La Nativité de Notre-Seigneur Jésus-Christ. 

Nous n'avons ni feu ni lieu. 
Donnez-nous la part à Dieu. 
Vieille chanson. 

La bonne dame et le noble sire de Chateauvieux rompaient le pain du 
soir, Monsieur l'aumônier bénissant la table, quand se fit entendre un 
bruit de sabots à la porte.
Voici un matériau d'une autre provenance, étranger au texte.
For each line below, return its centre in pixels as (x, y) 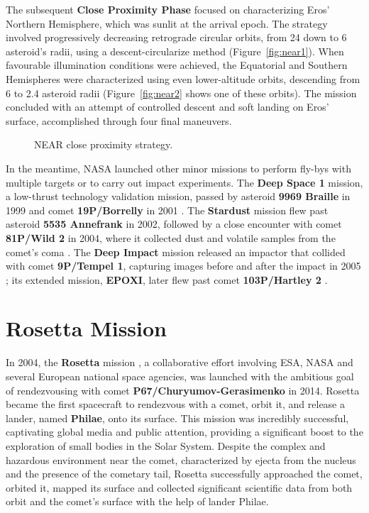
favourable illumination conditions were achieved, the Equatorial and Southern (177, 65)
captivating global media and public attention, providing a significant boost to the (184, 432)
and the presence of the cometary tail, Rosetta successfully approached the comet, (184, 474)
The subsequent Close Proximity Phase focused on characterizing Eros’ (168, 9)
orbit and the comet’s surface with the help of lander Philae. (137, 501)
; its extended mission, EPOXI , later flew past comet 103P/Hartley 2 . (167, 279)
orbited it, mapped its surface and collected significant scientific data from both (179, 487)
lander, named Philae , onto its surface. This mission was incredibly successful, (177, 418)
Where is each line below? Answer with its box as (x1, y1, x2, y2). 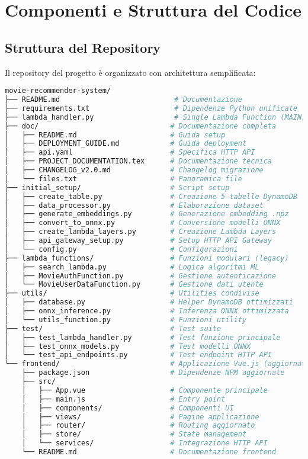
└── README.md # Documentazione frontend (21, 448, 277, 457)
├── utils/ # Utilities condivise (5, 289, 259, 298)
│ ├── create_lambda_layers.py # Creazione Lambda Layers (5, 227, 277, 236)
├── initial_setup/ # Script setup (5, 183, 230, 192)
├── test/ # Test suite (5, 324, 222, 333)
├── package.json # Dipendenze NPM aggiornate (21, 368, 285, 377)
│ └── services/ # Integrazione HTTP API (21, 439, 268, 448)
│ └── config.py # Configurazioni (5, 245, 238, 253)
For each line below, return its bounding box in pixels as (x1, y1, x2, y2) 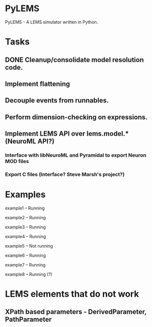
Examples (5, 189, 46, 200)
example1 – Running (5, 205, 45, 211)
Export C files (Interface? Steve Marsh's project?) (5, 171, 125, 178)
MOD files (5, 158, 29, 164)
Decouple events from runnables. (5, 96, 109, 105)
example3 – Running (5, 224, 46, 230)
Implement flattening (5, 80, 70, 88)
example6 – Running (5, 252, 46, 258)
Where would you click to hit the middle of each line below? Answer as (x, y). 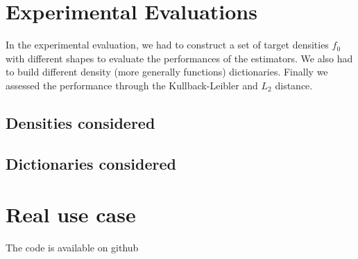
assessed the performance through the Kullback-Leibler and (132, 85)
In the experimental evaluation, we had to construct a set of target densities (167, 45)
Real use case (71, 214)
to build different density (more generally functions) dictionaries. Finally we (167, 72)
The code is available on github (72, 248)
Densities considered (80, 122)
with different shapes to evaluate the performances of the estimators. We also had (179, 58)
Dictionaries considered (91, 163)
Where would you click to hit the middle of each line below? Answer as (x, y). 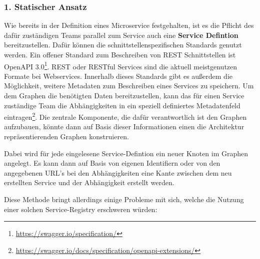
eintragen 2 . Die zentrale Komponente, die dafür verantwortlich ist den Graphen (125, 116)
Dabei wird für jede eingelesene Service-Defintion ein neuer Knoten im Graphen (126, 153)
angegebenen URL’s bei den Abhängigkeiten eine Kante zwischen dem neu (118, 172)
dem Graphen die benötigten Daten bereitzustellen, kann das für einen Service (124, 96)
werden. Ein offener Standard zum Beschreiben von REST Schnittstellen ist (120, 54)
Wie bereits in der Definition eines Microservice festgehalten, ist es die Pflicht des (129, 25)
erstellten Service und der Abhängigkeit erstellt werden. (89, 182)
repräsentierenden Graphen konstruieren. (66, 136)
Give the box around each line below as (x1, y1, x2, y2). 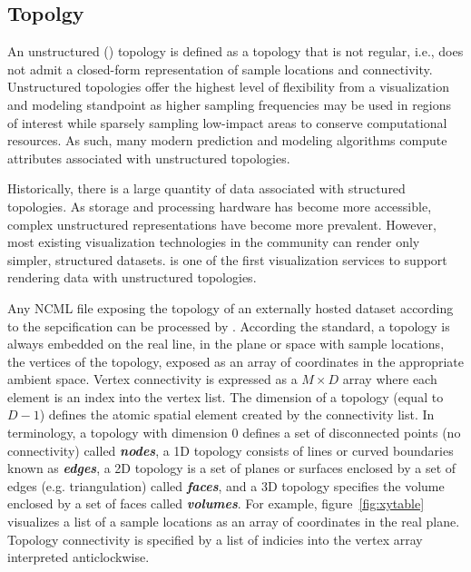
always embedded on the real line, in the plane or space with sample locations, (7, 334, 445, 353)
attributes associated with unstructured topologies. (7, 148, 290, 167)
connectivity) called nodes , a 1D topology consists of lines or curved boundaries (7, 440, 454, 459)
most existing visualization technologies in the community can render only (7, 232, 420, 251)
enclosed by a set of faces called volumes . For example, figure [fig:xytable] (7, 494, 425, 513)
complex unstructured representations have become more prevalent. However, (7, 214, 437, 233)
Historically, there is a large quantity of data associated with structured (7, 179, 406, 198)
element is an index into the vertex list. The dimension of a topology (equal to (7, 387, 444, 406)
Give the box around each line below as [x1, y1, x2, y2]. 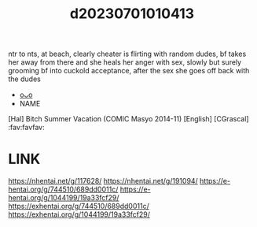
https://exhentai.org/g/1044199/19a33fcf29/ [8, 210, 151, 219]
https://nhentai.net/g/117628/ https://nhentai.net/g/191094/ [8, 177, 198, 186]
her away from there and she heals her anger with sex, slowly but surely [8, 58, 242, 67]
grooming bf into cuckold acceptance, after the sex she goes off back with [8, 66, 250, 76]
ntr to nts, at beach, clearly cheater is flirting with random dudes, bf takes [8, 49, 247, 59]
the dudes [8, 74, 41, 84]
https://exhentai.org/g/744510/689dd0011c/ [8, 202, 149, 211]
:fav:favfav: [8, 123, 45, 132]
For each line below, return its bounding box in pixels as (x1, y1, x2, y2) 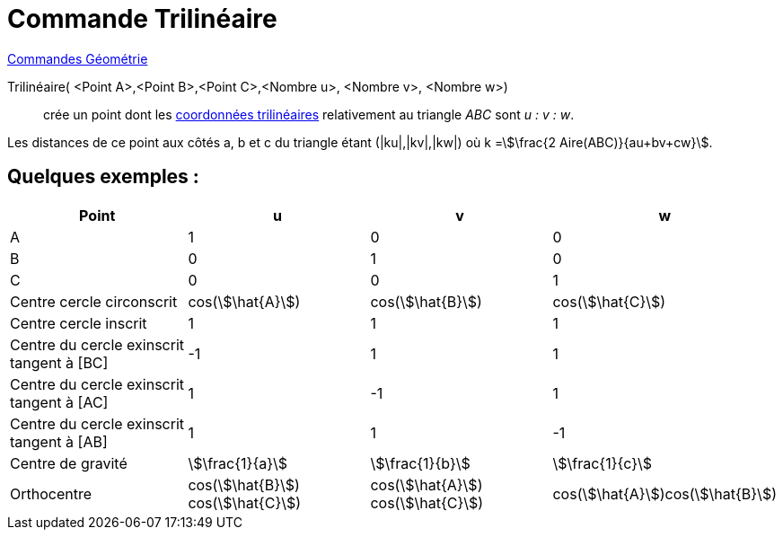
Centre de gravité (10, 453, 128, 472)
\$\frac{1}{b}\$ (370, 453, 471, 472)
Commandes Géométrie (7, 50, 148, 66)
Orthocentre (10, 484, 92, 503)
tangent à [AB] (10, 432, 108, 451)
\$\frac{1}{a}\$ (188, 453, 288, 472)
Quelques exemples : (7, 165, 199, 189)
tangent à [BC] (10, 353, 109, 372)
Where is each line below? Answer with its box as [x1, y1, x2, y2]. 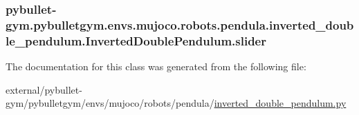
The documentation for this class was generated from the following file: [6, 59, 306, 74]
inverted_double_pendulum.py [214, 96, 347, 110]
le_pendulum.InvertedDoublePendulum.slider [6, 32, 266, 49]
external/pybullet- [6, 82, 82, 96]
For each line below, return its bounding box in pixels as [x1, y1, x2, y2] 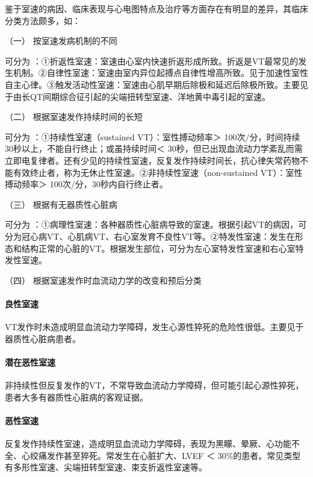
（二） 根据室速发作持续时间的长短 [5, 110, 143, 123]
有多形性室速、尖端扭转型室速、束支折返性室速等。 [5, 461, 207, 473]
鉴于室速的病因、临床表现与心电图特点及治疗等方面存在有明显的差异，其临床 [5, 2, 308, 14]
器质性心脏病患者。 [5, 332, 81, 344]
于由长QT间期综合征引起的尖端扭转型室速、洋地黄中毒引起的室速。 [5, 90, 270, 102]
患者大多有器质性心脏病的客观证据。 [5, 390, 148, 403]
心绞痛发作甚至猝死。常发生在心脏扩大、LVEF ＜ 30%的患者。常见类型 [21, 449, 301, 461]
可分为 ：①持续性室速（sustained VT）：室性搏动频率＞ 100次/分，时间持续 [5, 130, 300, 143]
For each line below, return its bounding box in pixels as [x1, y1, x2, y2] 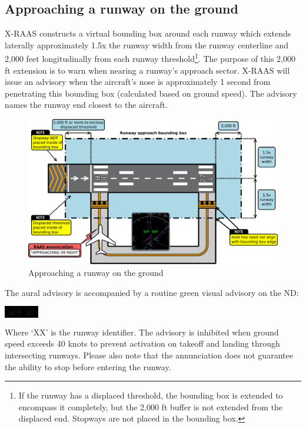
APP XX [9, 309, 35, 318]
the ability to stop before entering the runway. [5, 360, 171, 373]
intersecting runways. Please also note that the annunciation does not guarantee [5, 349, 293, 361]
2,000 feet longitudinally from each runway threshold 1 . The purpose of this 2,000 [5, 51, 295, 65]
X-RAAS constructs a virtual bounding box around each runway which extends [5, 27, 291, 39]
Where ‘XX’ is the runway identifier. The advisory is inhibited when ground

C'étaient de petits enfants qui chantèrent 
un noël. 


- « Bonne dame de Chateauvieux, hâtez-vous, la foule s'achemine à 
l'église; hâtez-vous, de peur que le cierge qui brûle sur votre 
prie-Dieu, dans la chapelle des Anges, ne s'éteigne en étoilant de ses 
gouttes de cire les heures de vélin et le carreau de velours! - voici 
la première volée des cloches pour la messe de minuit! 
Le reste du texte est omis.